Mas cuando ese momento de certeza se dilata en breves estallidos fútiles de pequeñas sogas salvadoras de luz, se persigue, más allá de la vida como ejercicio del hábito, un entendimiento que permita sostener y justificar la carencia que a sorbos amenaza con extinguirse.

Entonces se pregunta el cuerpo qué lo ata en tal desasosiego, en dicho exterminio de a poco a pensar, a sujetar la posibilidad de crearse la vida. El patetismo de una rendición temblorosa por la caída, una muerte que no sabe perder, una muerte tímida, una muerte que suplica por un rato más, una muerte que finge la derrota, una muerte que no quiere morirse.

No quisiera resucitar alguna emblemática sentencia que aspirara a condensar la memoria del dolor. No porque sean ajenas a la génesis y las respiraciones del mío sino porque llega cierto momento que la militancia en las tropas dolientes insiste en crear su propia historia: quiere uno dolerse como solo uno sabe, con el estrépito de la niña envejecida desde antes de la primera vida después de la muerte iniciática.

Y es inevitable que me cuestione la relevancia, la pertinencia, la exactitud del instante que escribo, y reescribo desde la aversión hacia la autocensura que mis dudas amenazan con lanzar desde su monte de Sísifo, desde la piedra que ansía extraviarse. Así autocensura y dolor me comprimen aun más en este día que se asemeja a la primera parición en una silla, al trance de una escritura automática. (Quizás mañana o un poco antes de, contemple estas letras desde el oráculo de los dioses, por ahora caídos, o sea, desde la perspectiva alejada de una divinidad carnal). Mientras tanto, me sigo plegando en esta condición de luz que soy, no por una virtud metafísica, más bien por los vertiginosos cambios. Y es que luego de este punto el dolor ha aminorado.

Debo apresurarme antes que intente desaparecer y con él todo propósito de expulsión publicable.
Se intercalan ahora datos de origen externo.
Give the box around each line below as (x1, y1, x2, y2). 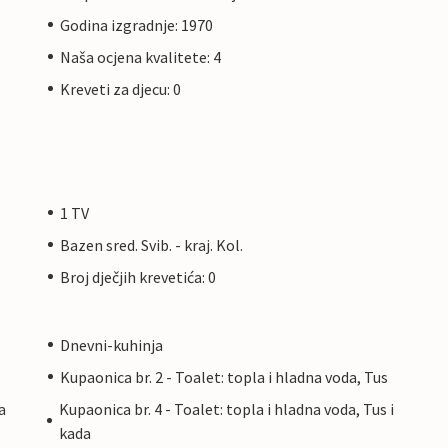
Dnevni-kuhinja (60, 334, 163, 355)
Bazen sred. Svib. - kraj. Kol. (60, 234, 243, 255)
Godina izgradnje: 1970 (60, 14, 213, 35)
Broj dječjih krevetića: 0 (60, 266, 216, 287)
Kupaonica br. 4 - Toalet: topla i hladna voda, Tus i (58, 398, 394, 419)
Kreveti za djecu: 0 (60, 78, 181, 99)
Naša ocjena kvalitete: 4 (60, 46, 221, 67)
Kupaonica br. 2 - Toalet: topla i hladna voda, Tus (60, 366, 388, 387)
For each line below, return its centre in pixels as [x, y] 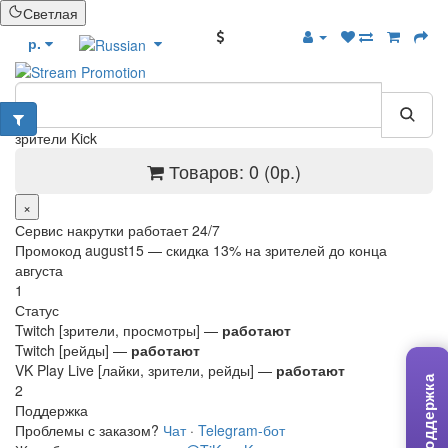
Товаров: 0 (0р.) [235, 171]
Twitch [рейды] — [73, 350]
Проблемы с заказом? [89, 430]
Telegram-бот [241, 430]
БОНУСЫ [258, 36]
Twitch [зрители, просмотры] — [118, 330]
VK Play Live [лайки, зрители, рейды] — [145, 370]
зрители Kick [56, 138]
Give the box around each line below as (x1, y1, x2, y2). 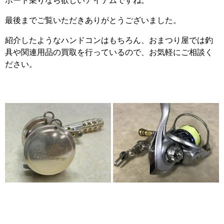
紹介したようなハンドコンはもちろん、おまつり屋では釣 (5, 34, 213, 46)
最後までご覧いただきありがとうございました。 (5, 14, 181, 26)
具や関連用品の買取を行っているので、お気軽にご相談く (5, 46, 213, 58)
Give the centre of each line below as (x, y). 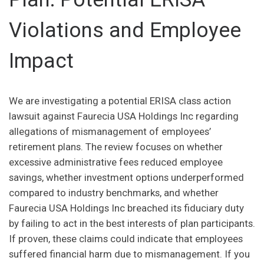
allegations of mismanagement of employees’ (110, 132)
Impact (41, 61)
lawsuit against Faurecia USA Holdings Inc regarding (124, 116)
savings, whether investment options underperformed (126, 178)
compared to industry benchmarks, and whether (114, 193)
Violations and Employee (125, 31)
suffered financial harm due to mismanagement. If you (129, 254)
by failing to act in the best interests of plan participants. (132, 224)
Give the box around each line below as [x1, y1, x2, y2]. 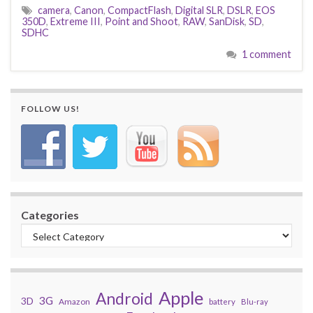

Nulamente cuento con un pesar noble, propio de mártires y beatos. En todo caso es más parecido al vulgar vientre de los reptiles que profana la boca de la tierra. Es una aflicción que se arrastra, viciosa, acostumbrada a ser llanto cruel; parece no querer modificar su conducta o tomar clases para el manejo de su caos líquido. Que ha llegado lejos, que me ha acompañado por una treintena de años como para venir a redimirse ahora, despepita.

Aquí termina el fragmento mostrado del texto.